Afrain tersenyum tipis sambil menganggukkan kepalanya.
"Nggak apa-apa. Aku nggak mau kamu capek naik angkutan. Ayo, cepat naik, nanti macet."
Halwa akhirnya menerima helm itu. Ia mengenakannya perlahan, lalu naik ke jok belakang motor Afrain.
Begitu mesin motor menyala, suara knalpot langsung menarik perhatian seluruh siswa yang masih berkumpul di halaman.
Beberapa siswa berbisik-bisik dan sebagian lagi menatap iri.
“Seriusan? Kak Afrain nganterin Halwa?” ucap Mira.
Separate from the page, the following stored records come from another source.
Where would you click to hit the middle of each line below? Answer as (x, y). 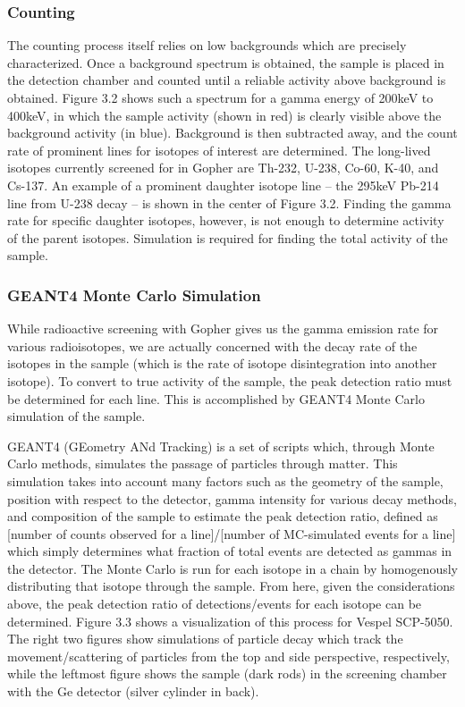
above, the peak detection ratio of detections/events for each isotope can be (215, 604)
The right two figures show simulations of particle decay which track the (205, 639)
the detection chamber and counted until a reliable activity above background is (227, 80)
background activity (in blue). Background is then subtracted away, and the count (232, 133)
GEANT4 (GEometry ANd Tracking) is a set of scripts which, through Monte (221, 446)
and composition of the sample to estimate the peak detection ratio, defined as (223, 516)
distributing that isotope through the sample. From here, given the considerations (231, 586)
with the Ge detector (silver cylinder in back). (133, 691)
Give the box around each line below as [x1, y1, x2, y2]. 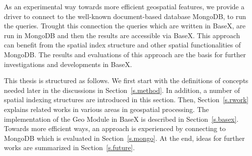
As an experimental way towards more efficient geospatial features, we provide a [4, 1, 245, 11]
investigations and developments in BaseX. [4, 59, 132, 69]
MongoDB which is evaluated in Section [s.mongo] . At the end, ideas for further [4, 133, 245, 143]
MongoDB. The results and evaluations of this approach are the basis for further [4, 49, 246, 59]
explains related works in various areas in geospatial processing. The [4, 104, 209, 114]
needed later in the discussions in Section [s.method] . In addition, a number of [4, 85, 240, 95]
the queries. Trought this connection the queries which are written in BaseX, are [4, 21, 246, 31]
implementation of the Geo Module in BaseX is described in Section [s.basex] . [4, 113, 239, 124]
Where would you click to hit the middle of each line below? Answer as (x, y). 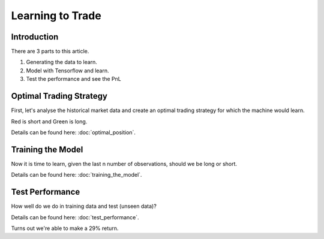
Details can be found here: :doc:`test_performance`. (75, 217)
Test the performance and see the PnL (73, 79)
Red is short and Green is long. (49, 121)
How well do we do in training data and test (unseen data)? (84, 206)
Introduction (35, 37)
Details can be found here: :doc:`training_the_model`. (76, 175)
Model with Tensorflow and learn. (67, 70)
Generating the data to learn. (61, 62)
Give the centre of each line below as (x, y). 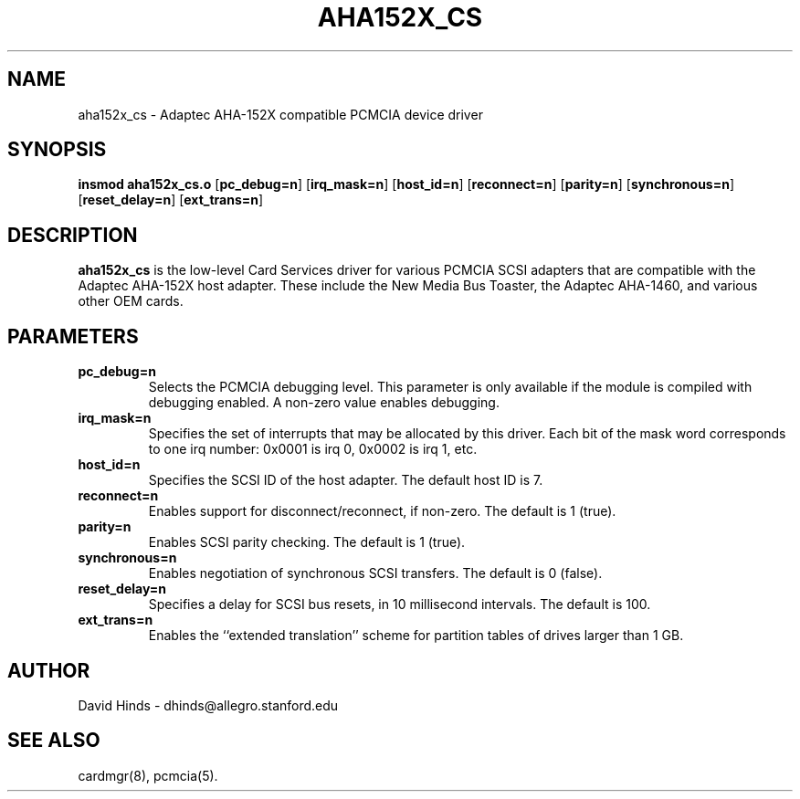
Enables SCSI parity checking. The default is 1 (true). (307, 542)
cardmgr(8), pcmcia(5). (148, 775)
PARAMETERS (73, 336)
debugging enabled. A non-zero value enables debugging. (324, 403)
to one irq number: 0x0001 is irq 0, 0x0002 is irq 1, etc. (313, 449)
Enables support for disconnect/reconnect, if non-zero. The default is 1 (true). (382, 511)
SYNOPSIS (57, 150)
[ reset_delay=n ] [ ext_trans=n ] (171, 200)
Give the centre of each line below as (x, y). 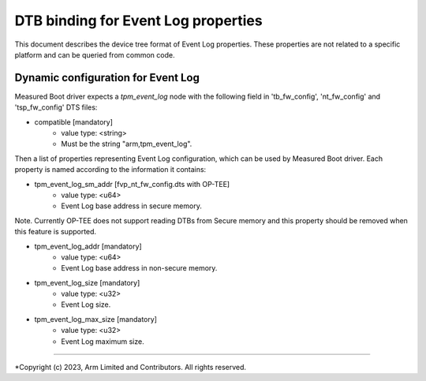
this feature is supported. (56, 232)
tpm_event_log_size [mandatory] (87, 282)
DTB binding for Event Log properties (139, 21)
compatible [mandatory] (74, 121)
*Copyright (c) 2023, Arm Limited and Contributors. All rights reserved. (131, 368)
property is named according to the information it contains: (110, 170)
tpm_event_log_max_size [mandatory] (96, 319)
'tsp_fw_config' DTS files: (56, 107)
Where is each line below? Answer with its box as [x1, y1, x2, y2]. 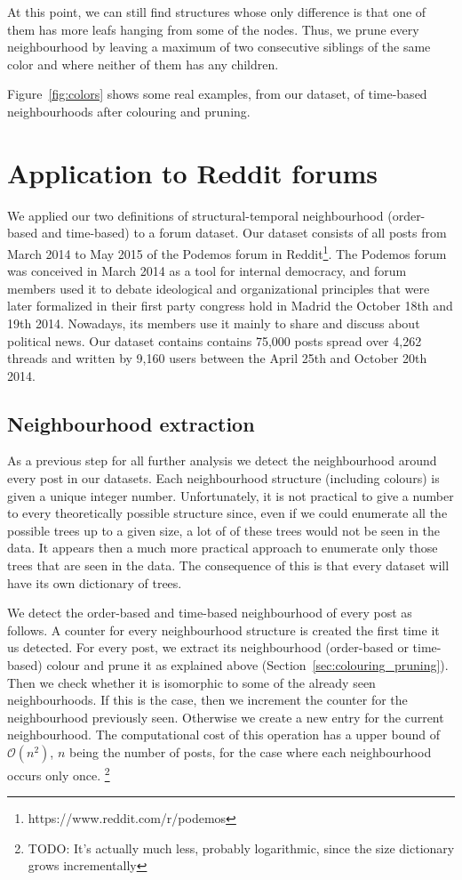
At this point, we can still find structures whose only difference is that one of [7, 3, 426, 20]
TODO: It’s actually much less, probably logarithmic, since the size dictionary [28, 838, 455, 857]
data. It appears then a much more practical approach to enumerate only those [7, 538, 438, 557]
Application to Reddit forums [7, 154, 378, 190]
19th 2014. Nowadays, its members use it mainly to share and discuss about [7, 313, 420, 332]
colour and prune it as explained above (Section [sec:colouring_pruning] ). [46, 656, 449, 674]
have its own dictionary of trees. [7, 573, 182, 592]
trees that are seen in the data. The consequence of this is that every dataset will [7, 556, 450, 575]
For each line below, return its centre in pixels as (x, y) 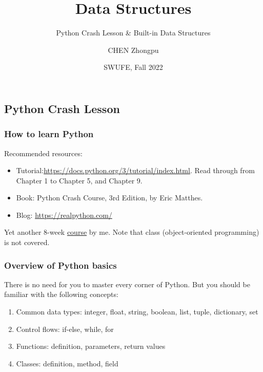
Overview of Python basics (60, 265)
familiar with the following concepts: (61, 294)
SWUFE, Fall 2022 (133, 67)
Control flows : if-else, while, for (65, 329)
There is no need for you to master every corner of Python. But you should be (127, 284)
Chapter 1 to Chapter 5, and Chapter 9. (79, 180)
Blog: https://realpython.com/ (64, 215)
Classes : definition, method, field (67, 363)
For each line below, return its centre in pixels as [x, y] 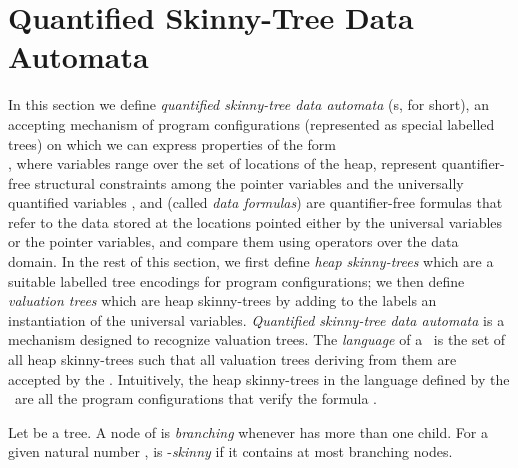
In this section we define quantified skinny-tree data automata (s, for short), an [248, 104]
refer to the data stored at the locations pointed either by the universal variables [255, 221]
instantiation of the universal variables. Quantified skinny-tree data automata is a [256, 319]
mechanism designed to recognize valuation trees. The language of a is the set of [257, 339]
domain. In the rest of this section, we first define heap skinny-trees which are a [251, 261]
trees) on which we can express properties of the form [172, 143]
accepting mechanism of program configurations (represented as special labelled [251, 123]
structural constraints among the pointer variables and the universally [249, 182]
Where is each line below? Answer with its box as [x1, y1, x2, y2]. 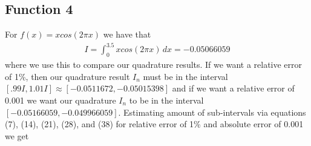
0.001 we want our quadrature [5, 93, 116, 106]
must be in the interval [143, 70, 228, 82]
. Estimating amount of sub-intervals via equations [118, 105, 306, 118]
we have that [103, 28, 151, 41]
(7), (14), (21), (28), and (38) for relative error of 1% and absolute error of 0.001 [5, 118, 304, 130]
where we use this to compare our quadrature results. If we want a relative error [5, 58, 303, 71]
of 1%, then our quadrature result [5, 70, 130, 82]
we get [5, 129, 29, 142]
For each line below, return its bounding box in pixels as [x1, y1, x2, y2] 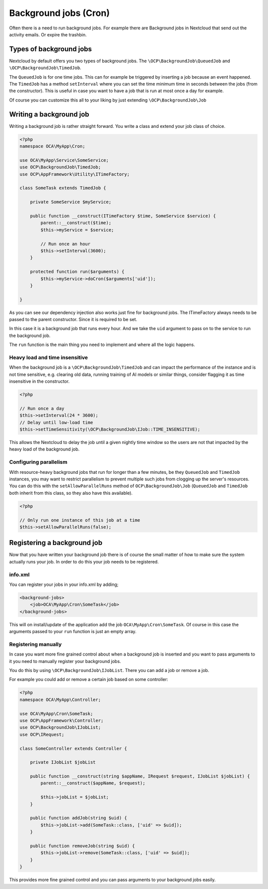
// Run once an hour [40, 241, 91, 246]
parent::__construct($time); [40, 220, 112, 226]
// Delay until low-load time [19, 420, 93, 425]
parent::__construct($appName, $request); [40, 780, 146, 786]
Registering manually [9, 641, 62, 648]
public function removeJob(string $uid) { [30, 843, 135, 849]
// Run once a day [19, 406, 65, 411]
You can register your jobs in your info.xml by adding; [9, 581, 119, 587]
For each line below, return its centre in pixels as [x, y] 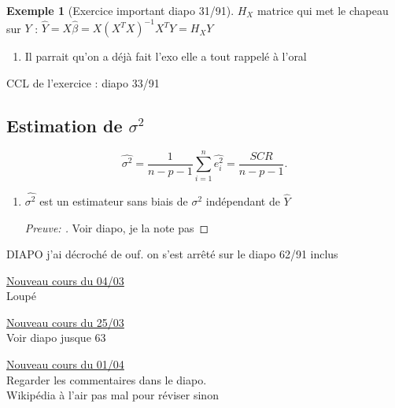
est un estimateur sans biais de [114, 200]
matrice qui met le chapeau [323, 10]
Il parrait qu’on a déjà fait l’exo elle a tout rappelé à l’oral [166, 56]
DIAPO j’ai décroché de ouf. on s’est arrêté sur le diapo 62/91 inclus [172, 254]
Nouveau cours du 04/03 [65, 280]
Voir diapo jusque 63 [56, 338]
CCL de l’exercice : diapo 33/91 [83, 82]
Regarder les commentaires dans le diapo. [107, 379]
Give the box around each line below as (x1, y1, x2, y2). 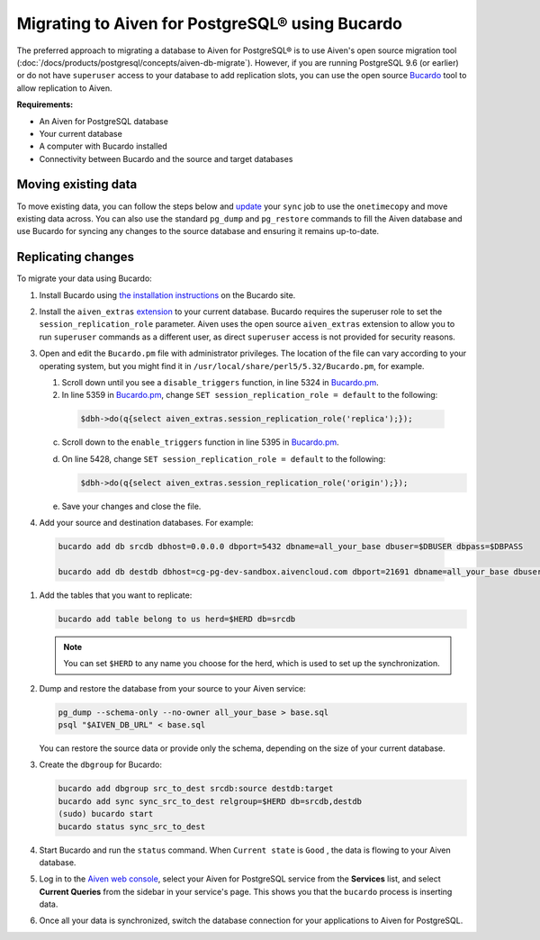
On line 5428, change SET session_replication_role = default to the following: (61, 453, 386, 464)
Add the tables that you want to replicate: (39, 590, 193, 601)
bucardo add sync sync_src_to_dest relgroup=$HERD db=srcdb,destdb (58, 796, 363, 806)
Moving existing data (16, 176, 138, 193)
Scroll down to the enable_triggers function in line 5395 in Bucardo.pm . (61, 437, 339, 447)
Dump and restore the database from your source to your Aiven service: (39, 682, 306, 693)
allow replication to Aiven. (16, 82, 112, 94)
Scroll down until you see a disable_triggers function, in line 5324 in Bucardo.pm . (61, 377, 380, 387)
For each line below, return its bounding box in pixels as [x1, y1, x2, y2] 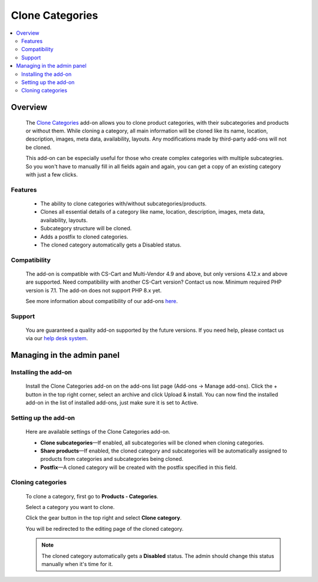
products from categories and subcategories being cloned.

“Wah, pantesan dia cuek sama Dinda, ternyata sukanya yang pintar-pintar!” ucap Sisil.
Dinda yang baru saja keluar dari gerbang langsung mengerucutkan bibirnya.
"Halwa, dasar gadis miskin sok suci!” gumamnya dengan nada kesal.
Rina dan Bobby yang ada di sebelahnya saling pandang saat mendengar amarah Dinda.
"Sudah lupakan saja, Kak Afrain. Kan masih ada Kak Zaenal." ucap Rina.
Dinda melirik ke arah Rina dan langsung mencubitnya.